Type II taste cells participate in mucosal immune surveillance

Abstract

The oral microbiome is second only to its intestinal counterpart in diversity and abundance, but its effects on taste cells remains largely unexplored. Using single-cell RNASeq, we found that mouse taste cells, in particular, sweet and umami receptor cells that express taste 1 receptor member 3 (Tas1r3), have a gene expression signature reminiscent of Microfold (M) cells, a central player in immune surveillance in the mucosa-associated lymphoid tissue (MALT) such as those in the Peyer's patch and tonsils. Administration of tumor necrosis factor ligand superfamily member 11 (TNFSF11; also known as RANKL), a growth factor required for differentiation of M cells, dramatically increased M cell proliferation and marker gene expression in the taste papillae and in cultured taste organoids from wild-type (WT) mice. Taste papillae and organoids from knockout mice lacking Spib (SpibKO), a RANKL-regulated transcription factor required for M cell development and regeneration on the other hand, failed to respond to RANKL. Taste papillae from SpibKO mice also showed reduced expression of NF-κB signaling pathway components and proinflammatory cytokines and attracted fewer immune cells. However, lipopolysaccharide-induced expression of cytokines was strongly up-regulated in SpibKO mice compared to their WT counterparts. Like M cells, taste cells from WT but not SpibKO mice readily took up fluorescently labeled microbeads, a proxy for microbial transcytosis. The proportion of taste cell subtypes are unaltered in SpibKO mice; however, they displayed increased attraction to sweet and umami taste stimuli. We propose that taste cells are involved in immune surveillance and may tune their taste responses to microbial signaling and infection.

Fig 1. RNAScope analysis of M cell marker gene expression in taste cells.

RNAscope Hiplex fluorescence assay was used to determine the coexpression of Spib (A-D), Gp2 (E-H), and Tnfrsf11a (I-L) with the taste cell markers Tas1r3, Gnat3, Trpm5, and Ddc in the CVP. Strong coexpression of Spib is observed with Tas1r3 and Trpm5 and less strong coexpression was observed with Gnat3 and Ddc. Gp2 tended to me more correlated with type II taste cells, while Tnfrsf11a expression is evenly distributed among all taste cell types. Scale bars = 10 μm.

Fig 2. SPIB is coexpressed with T1R3.

Double-labeled immunofluorescence confocal microscopy of CVP and FOP sections with antibodies against SPIB and type II taste cell markers TRPM5 (A, F), T1R3 (B, G), and GNAT3 (C, H), the type III taste receptor marker CAR4 (D, I), and the type I taste cell marker ENTPD2 (E, J) show frequent coexpression of SPIB with T1R3 and less frequently with TRPM5 and GNAT3 and negligible coexpression with CAR4 and ENTPD2. Nuclei are counterstained blue with DAPI. Scale bar, 50 μm.

Fig 3. Spib knockout mice have impaired immune responses.

(A-F) Indirect immunofluorescence confocal microscopy of CVP sections from WT and Spib^KO mice stained with antibodies against mouse immune cell markers CD45 (A, D), CD11B (B, E), and CD3 (C, F). Compared to WT mice, Spib^KO mice had fewer immune cells in the CVP. (G-H) Uptake of 200-nm diameter fluorescent beads in taste cells from CVP of WT (G) and Spib^KO mice (H) were observed using confocal microscopy. Taste cells are visualized by staining with a pan-taste cell marker KCNQ1 in panels A-H. (I) Uptake of beads was quantitated by image analysis and normalized so that the average uptake in WT mice was 1.0. (The data underlying the graphs can be found in Data I in S6_Data.) Compared to WT mice, Spib^KO mice took up fewer beads. ***p < .001. Scale bars, 50 μm.

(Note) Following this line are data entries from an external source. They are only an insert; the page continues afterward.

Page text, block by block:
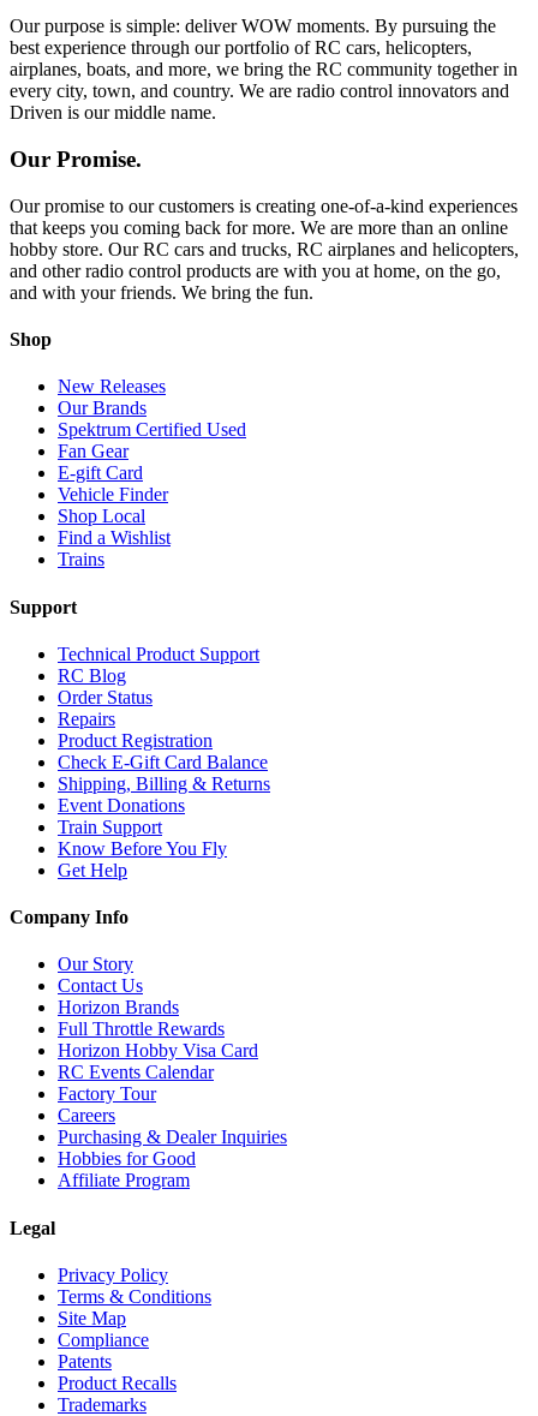
Our purpose is simple: deliver WOW moments. By pursuing the
best experience through our portfolio of RC cars, helicopters,
airplanes, boats, and more, we bring the RC community together in
every city, town, and country. We are radio control innovators and
Driven is our middle name.
Our Promise.
Our promise to our customers is creating one-of-a-kind experiences
that keeps you coming back for more. We are more than an online
hobby store. Our RC cars and trucks, RC airplanes and helicopters,
and other radio control products are with you at home, on the go,
and with your friends. We bring the fun.
Shop
New Releases
Our Brands
Spektrum Certified Used
Fan Gear
E-gift Card
Vehicle Finder
Shop Local
Find a Wishlist
Trains
Support
Technical Product Support
RC Blog
Order Status
Repairs
Product Registration
Check E-Gift Card Balance
Shipping, Billing & Returns
Event Donations
Train Support
Know Before You Fly
Get Help
Company Info
Our Story
Contact Us
Horizon Brands
Full Throttle Rewards
Horizon Hobby Visa Card
RC Events Calendar
Factory Tour
Careers
Purchasing & Dealer Inquiries
Hobbies for Good
Affiliate Program
Legal
Privacy Policy
Terms & Conditions
Site Map
Compliance
Patents
Product Recalls
Trademarks
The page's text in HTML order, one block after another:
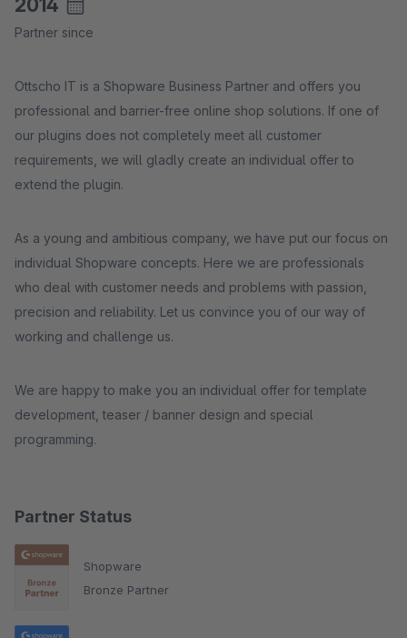
Partner Status
Shopware
Bronze Partner
2014
Partner since
Ottscho IT is a Shopware Business Partner and offers you
professional and barrier-free online shop solutions. If one of
our plugins does not completely meet all customer
requirements, we will gladly create an individual offer to
extend the plugin.
As a young and ambitious company, we have put our focus on
individual Shopware concepts. Here we are professionals
who deal with customer needs and problems with passion,
precision and reliability. Let us convince you of our way of
working and challenge us.
We are happy to make you an individual offer for template
development, teaser / banner design and special
programming.
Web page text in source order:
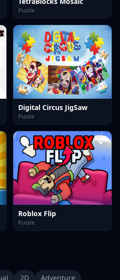
Puzzle
Digital Circus JigSaw
Puzzle
Roblox Flip
Puzzle
2D
Adventure
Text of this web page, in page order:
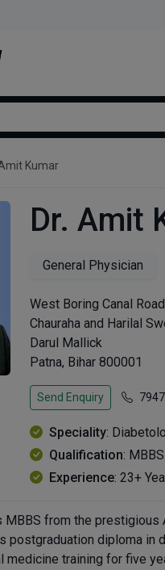
Kumar
Dr. Amit
General Physician
West Boring Canal
Chauraha and Harilal
Darul Mallick
Patna, Bihar 800001
Send Enquiry
Speciality:
Qualification: MBBS
Experience: 23+
MBBS from the
postgraduation diploma in
medicine training for five

Fig 4. Spib^KO mice show increased behavioral attraction to sweet and umami tastants.

Brief access tests were used to measure behavioral responses to sweet (sucrose and sucralose, A and B), umami (monopotassium glutamate [MPG], C), bitter (denatonium, D), salty (NaCl, E), and sour (citric acid, F) taste stimuli. (The data underlying the graphs can be found in Data A-F in S8_Data.) Compared to littermate control WT mice, Spib^KO mice show increased lick responses to sweet and umami (sucrose and MPG), while the responses to other taste stimuli are unchanged. Lick ratios were calculated by dividing the number of licks to a taste solution by the number of licks to water in each test session. Data are means ± SEM analyzed with two-way ANOVA with post hoc t test. N = 12 (WT mice) and 14 (Spib^KO mice). *p < .05, **p < .01.